* _INSTRUCTIONS TO FOLLOW_:
An exact transcription is needed of the lines below from the one with "arcymistrzowskie Olimpiady Prezydent ICCF" through the one with "композиционных материалов", with no other lines and no pictures.

* _ENTRIES SHOWN_:

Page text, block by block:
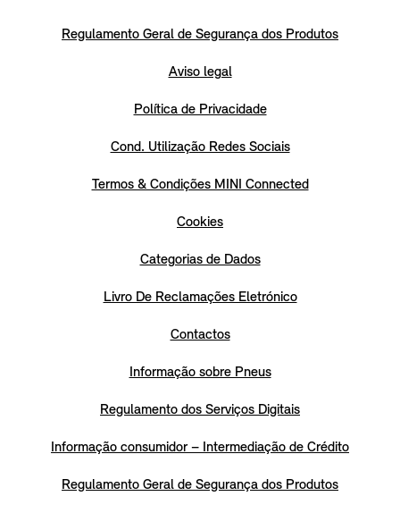
Regulamento Geral de Segurança dos Produtos
Aviso legal
Política de Privacidade
Cond. Utilização Redes Sociais
Termos & Condições MINI Connected
Cookies
Categorias de Dados
Livro De Reclamações Eletrónico
Contactos
Informação sobre Pneus
Regulamento dos Serviços Digitais
Informação consumidor – Intermediação de Crédito
Regulamento Geral de Segurança dos Produtos
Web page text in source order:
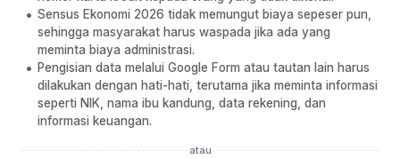
Sensus Ekonomi 2026 tidak memungut biaya sepeser pun,
sehingga masyarakat harus waspada jika ada yang
meminta biaya administrasi.
Pengisian data melalui Google Form atau tautan lain harus
dilakukan dengan hati-hati, terutama jika meminta informasi
seperti NIK, nama ibu kandung, data rekening, dan
informasi keuangan.
atau
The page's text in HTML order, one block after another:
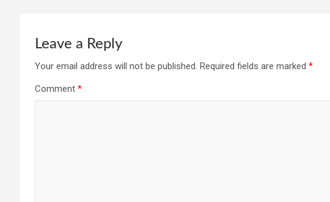
Leave a Reply
Your email address will not be published. Required fields are marked *
Comment *
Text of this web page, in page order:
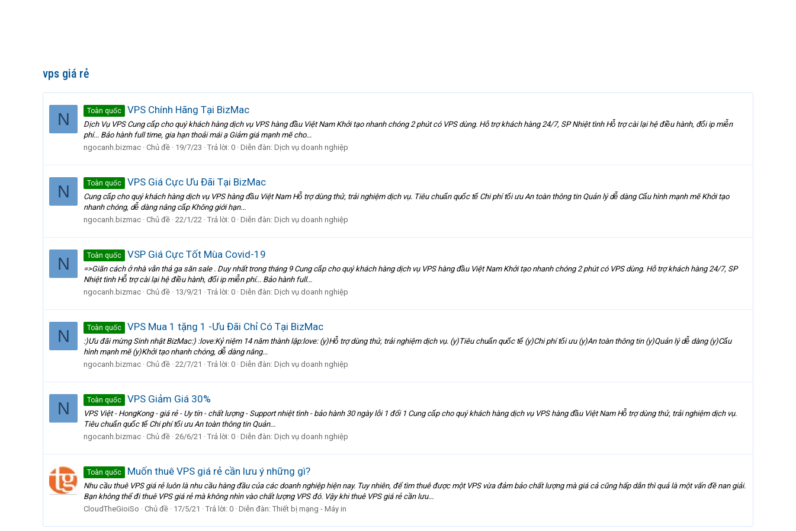
vps giá rẻ
N Toàn quốc VPS Chính Hãng Tại BizMac
Dịch Vụ VPS Cung cấp cho quý khách hàng dịch vụ VPS hàng đầu Việt Nam Khởi tạo nhanh chóng 2 phút có VPS dùng. Hỗ trợ khách hàng 24/7, SP Nhiệt tình Hỗ trợ cài lại hệ điều hành, đổi ip miễn
phí... Bảo hành full time, gia hạn thoải mái ạ Giảm giá mạnh mẽ cho...
ngocanh.bizmac Chủ đề 19/7/23 Trả lời: 0 Diễn đàn: Dịch vụ doanh nghiệp
N Toàn quốc VPS Giá Cực Ưu Đãi Tại BizMac
Cung cấp cho quý khách hàng dịch vụ VPS hàng đầu Việt Nam Hỗ trợ dùng thử, trải nghiệm dịch vụ. Tiêu chuẩn quốc tế Chi phí tối ưu An toàn thông tin Quản lý dễ dàng Cấu hình mạnh mẽ Khởi tạo
nhanh chóng, dễ dàng nâng cấp Không giới hạn...
ngocanh.bizmac Chủ đề 22/1/22 Trả lời: 0 Diễn đàn: Dịch vụ doanh nghiệp
N Toàn quốc VSP Giá Cực Tốt Mùa Covid-19
=>Giãn cách ở nhà vẫn thả ga săn sale . Duy nhất trong tháng 9 Cung cấp cho quý khách hàng dịch vụ VPS hàng đầu Việt Nam Khởi tạo nhanh chóng 2 phút có VPS dùng. Hỗ trợ khách hàng 24/7, SP
Nhiệt tình Hỗ trợ cài lại hệ điều hành, đổi ip miễn phí... Bảo hành full...
ngocanh.bizmac Chủ đề 13/9/21 Trả lời: 0 Diễn đàn: Dịch vụ doanh nghiệp
N Toàn quốc VPS Mua 1 tặng 1 -Ưu Đãi Chỉ Có Tại BizMac
:)Ưu đãi mừng Sinh nhật BizMac:) :love:Kỷ niệm 14 năm thành lập:love: (y)Hỗ trợ dùng thử, trải nghiệm dịch vụ. (y)Tiêu chuẩn quốc tế (y)Chi phí tối ưu (y)An toàn thông tin (y)Quản lý dễ dàng (y)Cấu
hình mạnh mẽ (y)Khởi tạo nhanh chóng, dễ dàng nâng...
ngocanh.bizmac Chủ đề 22/7/21 Trả lời: 0 Diễn đàn: Dịch vụ doanh nghiệp
N Toàn quốc VPS Giảm Giá 30%
VPS Việt - HongKong - giá rẻ - Uy tín - chất lượng - Support nhiệt tình - bảo hành 30 ngày lỗi 1 đổi 1 Cung cấp cho quý khách hàng dịch vụ VPS hàng đầu Việt Nam Hỗ trợ dùng thử, trải nghiệm dịch vụ.
Tiêu chuẩn quốc tế Chi phí tối ưu An toàn thông tin Quản...
ngocanh.bizmac Chủ đề 26/6/21 Trả lời: 0 Diễn đàn: Dịch vụ doanh nghiệp
Toàn quốc Muốn thuê VPS giá rẻ cần lưu ý những gì?
Nhu cầu thuê VPS giá rẻ luôn là nhu cầu hàng đầu của các doanh nghiệp hiện nay. Tuy nhiên, để tìm thuê được một VPS vừa đảm bảo chất lượng mà giá cả cũng hấp dẫn thì quả là một vấn đề nan giải.
Bạn không thể đi thuê VPS giá rẻ mà không nhìn vào chất lượng VPS đó. Vậy khi thuê VPS giá rẻ cần lưu...
CloudTheGioiSo
Chủ đề 17/5/21 Trả lời: 0 Diễn đàn: Thiết bị mạng - Máy in
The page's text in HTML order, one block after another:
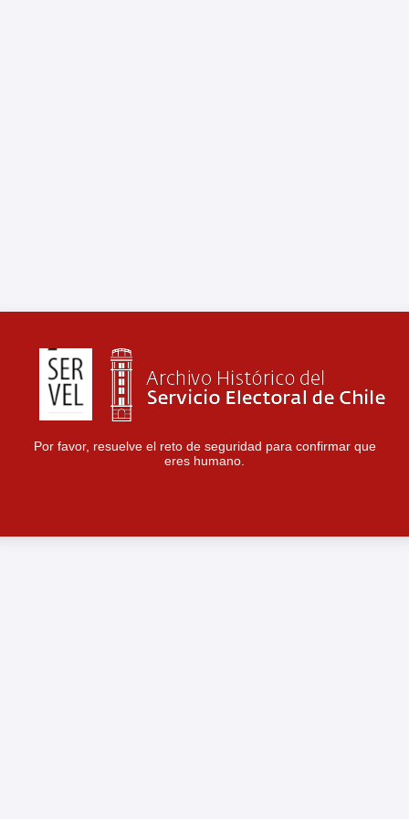
Por favor, resuelve el reto de seguridad para confirmar que
eres humano.
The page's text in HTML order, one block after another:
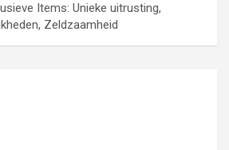
Items: Unieke uitrusting,
Zeldzaamheid
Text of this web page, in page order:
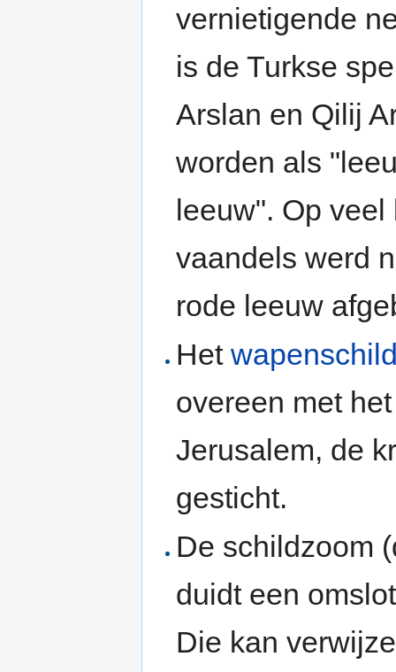
vernietigende
is de Turkse
Arslan en Qilij
worden als
leeuw". Op
vaandels werd
rode leeuw
Het
overeen met
Jerusalem, de
gesticht.
De schildzoom
duidt een
Die kan
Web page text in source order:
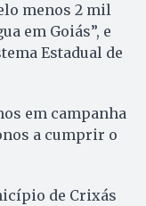
menos 2 mil
em Goiás”, e
Estadual de
em campanha
a cumprir o
de Crixás
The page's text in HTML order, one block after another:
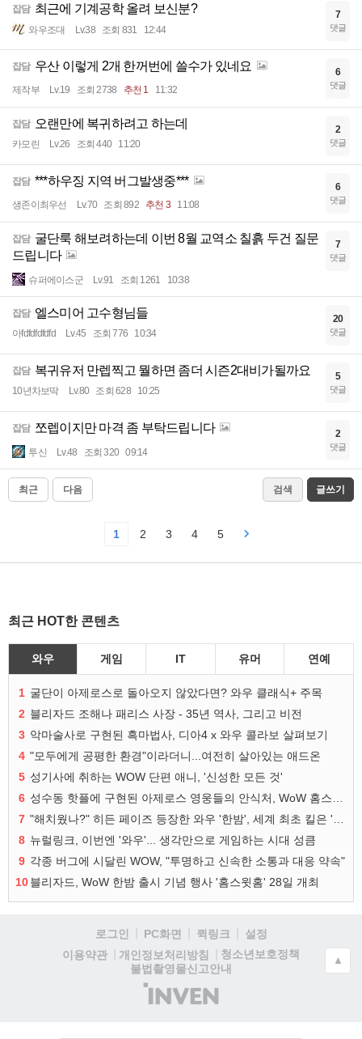
잡담 최근에 기계공학 올려 보신분?
와우조대 Lv.38 조회 831 12:44
7
댓글
잡담 우산 이렇게 2개 한꺼번에 쓸수가 있네요
제작부 Lv.19 조회 2738 추천 1 11:32
6
댓글
잡담 오랜만에 복귀하려고 하는데
카모린 Lv.26 조회 440 11:20
2
댓글
잡담 ***하우징 지역 버그발생중***
생존이최우선 Lv.70 조회 892 추천 3 11:08
6
댓글
잡담 굴단룩 해보려하는데 이번 8월 교역소 칠흙 두건 질문
드립니다
슈퍼에이스군 Lv.91 조회 1261 10:38
7
댓글
잡담 엘스미어 고수형님들
아fdfdfdfdfd Lv.45 조회 776 10:34
20
댓글
잡담 복귀유저 만렙찍고 뭘하면 좀더 시즌2대비가될까요
10년차보딱 Lv.80 조회 628 10:25
5
댓글
잡담 쪼렙이지만 마격 좀 부탁드립니다
투신 Lv.48 조회 320 09:14
2
댓글
최근 다음 검색 글쓰기
1 2 3 4 5
최근 HOT한 콘텐츠
와우 게임 IT 유머 연예
1 굴단이 아제로스로 돌아오지 않았다면? 와우 클래식+ 주목
2 블리자드 조해나 패리스 사장 - 35년 역사, 그리고 비전
3 악마술사로 구현된 흑마법사, 디아4 x 와우 콜라보 살펴보기
4 "모두에게 공평한 환경"이라더니...여전히 살아있는 애드온
5 성기사에 취하는 WOW 단편 애니, '신성한 모든 것'
6
7
8 뉴럴링크, 이번엔 '와우'... 생각만으로 게임하는 시대 성큼
9 각종 버그에 시달린 WOW, "투명하고 신속한 소통과 대응 약속"
10블리자드, WoW 한밤 출시 기념 행사 '홈스윗홈' 28일 개최
로그인 PC화면 퀵링크
설정
이용약관
개인정보처리방침
청소년보호정책
불법촬영물신고안내
(주)
인
▲
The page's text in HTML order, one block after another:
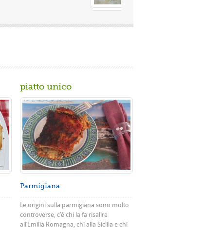
piatto unico
Parmigiana
Le origini sulla parmigiana sono molto
controverse, c’è chi la fa risalire
all’Emilia Romagna, chi alla Sicilia e chi
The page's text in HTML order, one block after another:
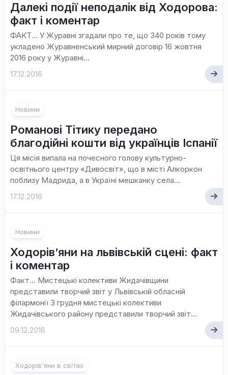
Далекі події неподалік від Ходорова:
факт і коментар
ФАКТ… У Журавні згадали про те, що 340 років тому
укладено Журавненський мирний договір 16 жовтня
2016 року у Журавні...
17.12.2016
Новини
Романові Тітику передано
благодійні кошти від українців Іспанії
Ця місія випала на почесного голову культурно-
освітнього центру «Дивосвіт», що в місті Алкоркон
поблизу Мадрида, а в Україні мешканку села...
17.12.2016
Новини
Ходорів’яни на львівській сцені: факт
і коментар
Факт… Мистецькі колективи Жидачівщини
представили творчий звіт у Львівській обласній
філармонії 3 грудня мистецькі колективи
Жидачівського району представили творчий звіт...
09.12.2016
Ходорів'яни в світах
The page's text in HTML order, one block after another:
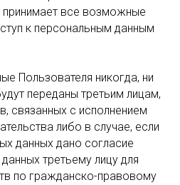
принимает все возможные
к персональным данным
Пользователя никогда, ни
переданы третьим лицам,
связанных с исполнением
либо в случае, если
данных дано согласие
третьему лицу для
по гражданско-правовому
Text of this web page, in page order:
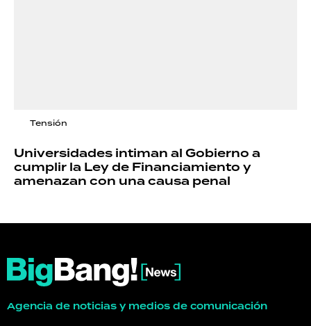
Tensión
Universidades intiman al Gobierno a
cumplir la Ley de Financiamiento y
amenazan con una causa penal
Agencia de noticias y medios de comunicación
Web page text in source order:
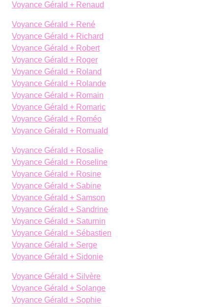
Voyance Gérald + Renaud
Voyance Gérald + René
Voyance Gérald + Richard
Voyance Gérald + Robert
Voyance Gérald + Roger
Voyance Gérald + Roland
Voyance Gérald + Rolande
Voyance Gérald + Romain
Voyance Gérald + Romaric
Voyance Gérald + Roméo
Voyance Gérald + Romuald
Voyance Gérald + Rosalie
Voyance Gérald + Roseline
Voyance Gérald + Rosine
Voyance Gérald + Sabine
Voyance Gérald + Samson
Voyance Gérald + Sandrine
Voyance Gérald + Saturnin
Voyance Gérald + Sébastien
Voyance Gérald + Serge
Voyance Gérald + Sidonie
Voyance Gérald + Silvère
Voyance Gérald + Solange
Voyance Gérald + Sophie
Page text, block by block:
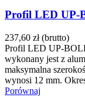
Profil LED UP-
237,60 zł (brutto)
Profil LED UP-
wykonany jest z
maksymalna
wynosi 12 mm.
Porównaj
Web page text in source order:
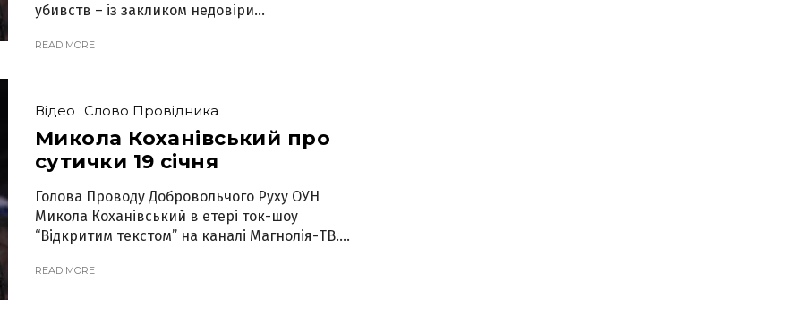
убивств – із закликом недовіри...
READ MORE
Відео Слово Провідника
Микола Коханівський про
сутички 19 січня
Голова Проводу Добровольчого Руху ОУН
Микола Коханівський в етері ток-шоу
“Відкритим текстом” на каналі Магнолія-ТВ....
READ MORE
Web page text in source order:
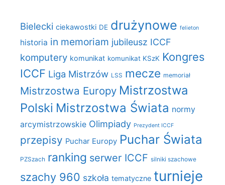
Bielecki ciekawostki DE drużynowe felieton
historia in memoriam jubileusz ICCF
komputery komunikat komunikat KSzK Kongres
ICCF Liga Mistrzów LSS mecze memoriał
Mistrzostwa Europy Mistrzostwa
Polski Mistrzostwa Świata normy
arcymistrzowskie Olimpiady Prezydent ICCF
przepisy Puchar Europy Puchar Świata
PZSzach ranking serwer ICCF silniki szachowe
szachy 960 szkoła tematyczne turnieje
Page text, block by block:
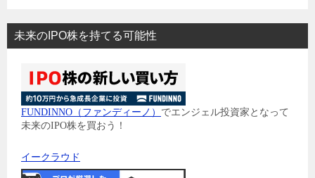
未来のIPO株を持てる可能性
FUNDINNO（ファンディーノ） でエンジェル投資家となって
未来のIPO株を買おう！
イークラウド
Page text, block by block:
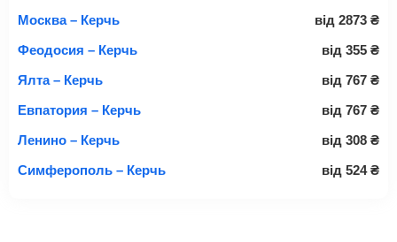
Москва – Керчь
від 2873 ₴
Феодосия – Керчь
від 355 ₴
Ялта – Керчь
від 767 ₴
Евпатория – Керчь
від 767 ₴
Ленино – Керчь
від 308 ₴
Симферополь – Керчь
від 524 ₴
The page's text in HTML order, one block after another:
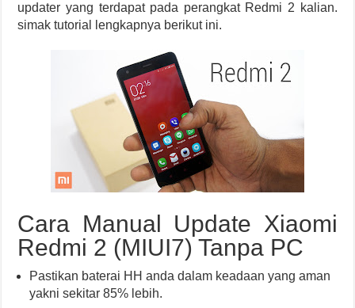
updater yang terdapat pada perangkat Redmi 2 kalian.
simak tutorial lengkapnya berikut ini.
Cara Manual Update Xiaomi
Redmi 2 (MIUI7) Tanpa PC
Pastikan baterai HH anda dalam keadaan yang aman
yakni sekitar 85% lebih.
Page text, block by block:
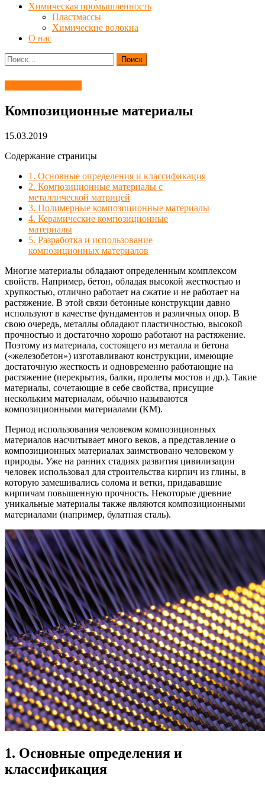
Химическая промышленность
Пластмассы
Химические волокна
О нас
Найти:
Композиционные материалы
15.03.2019
Содержание страницы
1. Основные определения и классификация
2. Композиционные материалы с
металлической матрицей
3. Полимерные композиционные материалы
4. Керамические композиционные
материалы
5. Разработка и использование
композиционных материалов
Многие материалы обладают определенным комплексом
свойств. Например, бетон, обладая высокой жесткостью и
хрупкостью, отлично работает на сжатие и не работает на
растяжение. В этой связи бетонные конструкции давно
используют в качестве фундаментов и различных опор. В
свою очередь, металлы обладают пластичностью, высокой
прочностью и достаточно хорошо работают на растяжение.
Поэтому из материала, состоящего из металла и бетона
(«железобетон») изготавливают конструкции, имеющие
достаточную жесткость и одновременно работающие на
растяжение (перекрытия, балки, пролеты мостов и др.). Такие
материалы, сочетающие в себе свойства, присущие
нескольким материалам, обычно называются
композиционными материалами (КМ).
Период использования человеком композиционных
материалов насчитывает много веков, а представление о
композиционных материалах заимствовано человеком у
природы. Уже на ранних стадиях развития цивилизации
человек использовал для строительства кирпич из глины, в
которую замешивались солома и ветки, придававшие
кирпичам повышенную прочность. Некоторые древние
уникальные материалы также являются композиционными
материалами (например, булатная сталь).
1. Основные определения и
классификация
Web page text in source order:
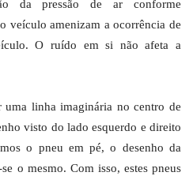
da pressão de ar conforme
veículo amenizam a ocorrência de
O ruído em si não afeta a
uma linha imaginária no centro de
visto do lado esquerdo e direito
o pneu em pé, o desenho da
o mesmo. Com isso, estes pneus
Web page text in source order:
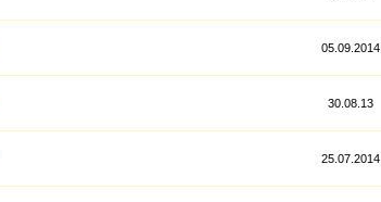
05.09.2014
30.08.13
25.07.2014
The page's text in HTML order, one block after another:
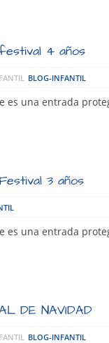
4 años
BLOG-INFANTIL
es una entrada
3 años
es una entrada
DE NAVIDAD
BLOG-INFANTIL

* _RESPONSE_:
arcymistrzowskie Olimpiady Prezydent ICCF
przepisy Puchar Europy Puchar Świata
PZSzach ranking serwer ICCF silniki szachowe
szachy 960 szkoła tematyczne turnieje
Page text, block by block:
未来のIPO株を持てる可能性
FUNDINNO（ファンディーノ） でエンジェル投資家となって
未来のIPO株を買おう！
イークラウド
Page text, block by block:
Москва – Керчь
від 2873 ₴
Феодосия – Керчь
від 355 ₴
Ялта – Керчь
від 767 ₴
Евпатория – Керчь
від 767 ₴
Ленино – Керчь
від 308 ₴
Симферополь – Керчь
від 524 ₴
The page's text in HTML order, one block after another:
updater yang terdapat pada perangkat Redmi 2 kalian.
simak tutorial lengkapnya berikut ini.
Cara Manual Update Xiaomi
Redmi 2 (MIUI7) Tanpa PC
Pastikan baterai HH anda dalam keadaan yang aman
yakni sekitar 85% lebih.
Page text, block by block:
Химическая промышленность
Пластмассы
Химические волокна
О нас
Найти:
Композиционные материалы
15.03.2019
Содержание страницы
1. Основные определения и классификация
2. Композиционные материалы с
металлической матрицей
3. Полимерные композиционные материалы
4. Керамические композиционные
материалы
5. Разработка и использование
композиционных материалов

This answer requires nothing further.